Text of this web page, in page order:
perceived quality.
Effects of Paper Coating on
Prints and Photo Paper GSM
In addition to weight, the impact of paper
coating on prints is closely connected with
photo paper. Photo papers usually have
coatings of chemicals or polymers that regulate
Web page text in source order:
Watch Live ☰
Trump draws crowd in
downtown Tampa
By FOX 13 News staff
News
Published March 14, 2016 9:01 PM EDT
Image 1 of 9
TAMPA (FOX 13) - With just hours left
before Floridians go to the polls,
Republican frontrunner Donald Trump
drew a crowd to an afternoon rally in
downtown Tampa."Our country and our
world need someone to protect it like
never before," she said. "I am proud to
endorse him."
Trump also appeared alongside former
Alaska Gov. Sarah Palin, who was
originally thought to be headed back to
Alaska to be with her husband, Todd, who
○ ○ ○
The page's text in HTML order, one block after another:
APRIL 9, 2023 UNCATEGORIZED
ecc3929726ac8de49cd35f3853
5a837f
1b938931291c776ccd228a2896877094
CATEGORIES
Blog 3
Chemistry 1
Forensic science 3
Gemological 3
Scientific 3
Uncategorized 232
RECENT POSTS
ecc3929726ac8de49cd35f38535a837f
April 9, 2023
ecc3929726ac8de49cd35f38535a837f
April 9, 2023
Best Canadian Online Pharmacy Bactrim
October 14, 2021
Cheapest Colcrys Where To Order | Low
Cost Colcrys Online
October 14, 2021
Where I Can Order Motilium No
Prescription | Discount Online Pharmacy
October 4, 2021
○ ○ ○
### PROBLEM DETAILS
Only the lines from the one containing "drew a crowd to an afternoon rally in" through the one containing "Alaska to be with her husband, Todd, who" are to be retyped, both boundary lines included, with no other material.

### TASK SOLUTION
drew a crowd to an afternoon rally in
downtown Tampa."Our country and our
world need someone to protect it like
never before," she said. "I am proud to
endorse him."
Trump also appeared alongside former
Alaska Gov. Sarah Palin, who was
originally thought to be headed back to
Alaska to be with her husband, Todd, who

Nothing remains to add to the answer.